Data excerpts
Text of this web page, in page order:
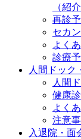
（紹
再診
セカ
よく
診療
人間ドック
人間
健康
よく
注意
入退院・面
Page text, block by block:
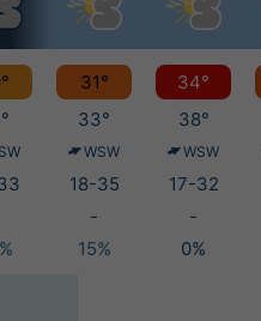
31° 34°
33° 38°
WSW WSW
18-35 17-32
- -
15% 0%
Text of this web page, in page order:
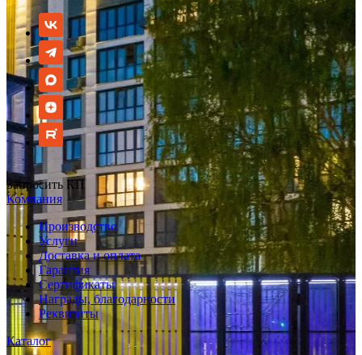
Запросить КП
Компания
Производство
Услуги
Доставка и оплата
Гарантия
Сертификаты
Награды, благодарности
Реквизиты
Каталог
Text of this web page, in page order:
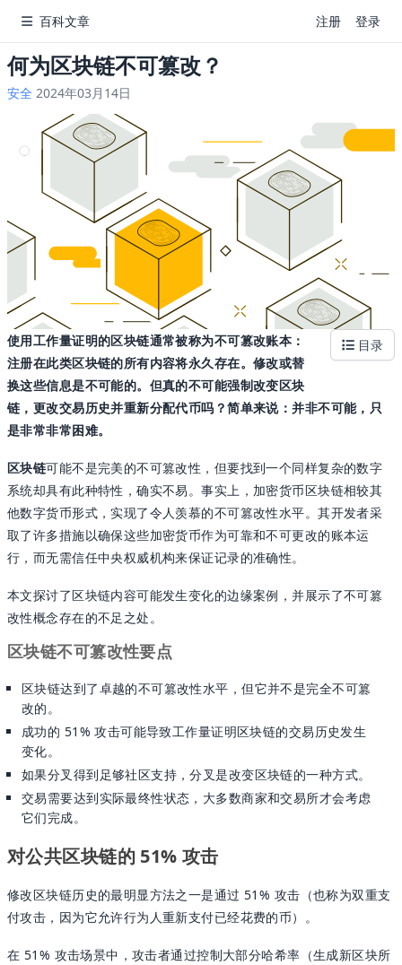
百科文章 注册 登录
何为区块链不可篡改？
安全 2024年03月14日
目录
使用工作量证明的区块链通常被称为不可篡改账本：
注册在此类区块链的所有内容将永久存在。修改或替
换这些信息是不可能的。但真的不可能强制改变区块
链，更改交易历史并重新分配代币吗？简单来说：并非不可能，只
是非常非常困难。
区块链可能不是完美的不可篡改性，但要找到一个同样复杂的数字
系统却具有此种特性，确实不易。事实上，加密货币区块链相较其
他数字货币形式，实现了令人羡慕的不可篡改性水平。其开发者采
取了许多措施以确保这些加密货币作为可靠和不可更改的账本运
行，而无需信任中央权威机构来保证记录的准确性。
本文探讨了区块链内容可能发生变化的边缘案例，并展示了不可篡
改性概念存在的不足之处。
区块链不可篡改性要点
区块链达到了卓越的不可篡改性水平，但它并不是完全不可篡
改的。
成功的 51% 攻击可能导致工作量证明区块链的交易历史发生
变化。
如果分叉得到足够社区支持，分叉是改变区块链的一种方式。
交易需要达到实际最终性状态，大多数商家和交易所才会考虑
它们完成。
对公共区块链的 51% 攻击
修改区块链历史的最明显方法之一是通过 51% 攻击（也称为双重支
付攻击，因为它允许行为人重新支付已经花费的币）。
在 51% 攻击场景中，攻击者通过控制大部分哈希率（生成新区块所
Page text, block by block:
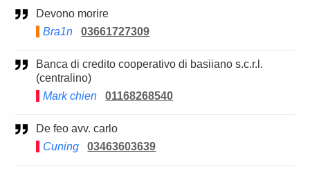
Devono morire
Bra1n
03661727309
Banca di credito cooperativo di basiiano s.c.r.l.
(centralino)
Mark chien
01168268540
De feo avv. carlo
Cuning
03463603639
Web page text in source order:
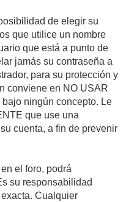
de elegir su
que utilice un nombre
que está a punto de
jamás su contraseña a
para su protección y
conviene en NO USAR
ningún concepto. Le
que use una
cuenta, a fin de prevenir
el foro, podrá
su responsabilidad
Cualquier
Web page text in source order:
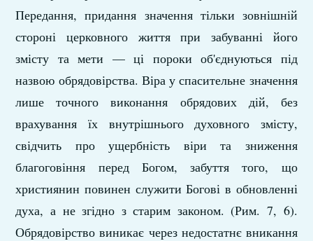
Передання, придання значення тільки зовнішній
стороні церковного життя при забуванні його
змісту та мети — ці пороки об'єднуються під
назвою обрядовірства. Віра у спасительне значення
лише точного виконання обрядових дій, без
врахування їх внутрішнього духовного змісту,
свідчить про ущербність віри та зниження
благоговіння перед Богом, забуття того, що
християнин повинен служити Богові в обновленні
духа, а не згідно з старим законом. (Рим. 7, 6).
Обрядовірство виникає через недостатнє вникання
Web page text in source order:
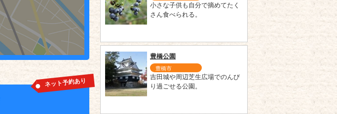
ネット予約あり
小さな子供も自分で摘めてたく
さん食べられる。
豊橋公園
豊橋市
吉田城や周辺芝生広場でのんび
り過ごせる公園。
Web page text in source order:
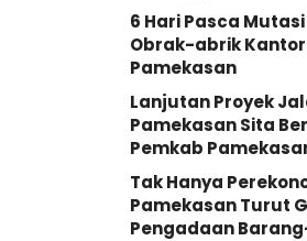
6 Hari Pasca
Obrak-abrik Kantor
Pamekasan
Lanjutan Proyek
Pamekasan Sita
Pemkab
Tak Hanya
Pamekasan Turut
Pengadaan
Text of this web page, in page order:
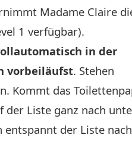
Madame Claire
1 verfügbar).
in der
vorbeiläufst. Stehen
Kommt das
der Liste ganz nach
entspannt der Liste nach
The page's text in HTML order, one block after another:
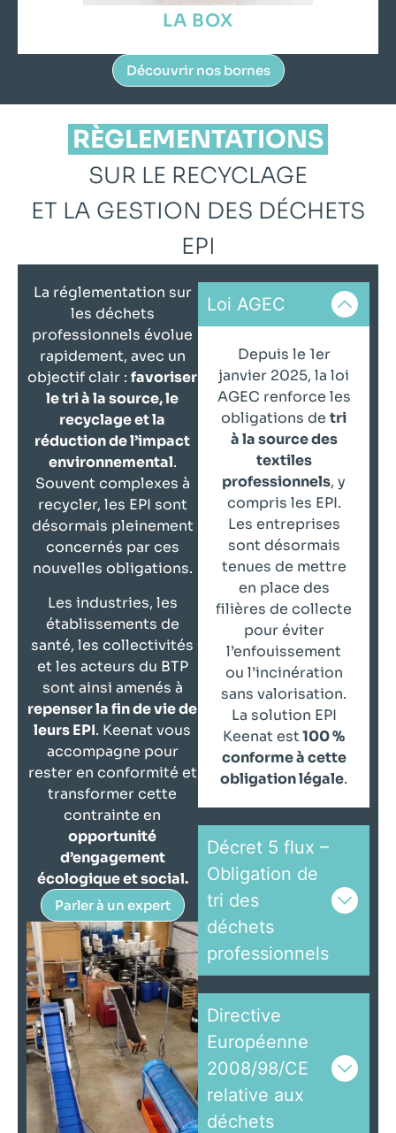
LA BOX
Découvrir nos bornes
RÈGLEMENTATIONS
SUR LE RECYCLAGE
ET LA GESTION DES DÉCHETS
EPI
La réglementation sur
les déchets
professionnels évolue
rapidement, avec un
objectif clair : favoriser
le tri à la source, le
recyclage et la
réduction de l’impact
environnemental.
Souvent complexes à
recycler, les EPI sont
désormais pleinement
concernés par ces
nouvelles obligations.
Les industries, les
établissements de
santé, les collectivités
et les acteurs du BTP
sont ainsi amenés à
repenser la fin de vie de
leurs EPI. Keenat vous
accompagne pour
rester en conformité et
transformer cette
contrainte en
opportunité
d’engagement
écologique et social.
Parler à un expert
Loi AGEC
Depuis le 1er
janvier 2025, la loi
AGEC renforce les
obligations de tri
à la source des
textiles
professionnels, y
compris les EPI.
Les entreprises
sont désormais
tenues de mettre
en place des
filières de collecte
pour éviter
l’enfouissement
ou l’incinération
sans valorisation.
La solution EPI
Keenat est100 %
conforme à cette
obligation légale.
Décret 5 flux –
Obligation de
tri des
déchets
professionnels
Directive
Européenne
2008/98/CE
relative aux
déchets

→ AIM OF THE TASK
Out of the entries, pull every line that mentions "змісту".

→ WRITTEN ANSWER
змісту та мети — ці пороки об'єднуються під
врахування їх внутрішнього духовного змісту,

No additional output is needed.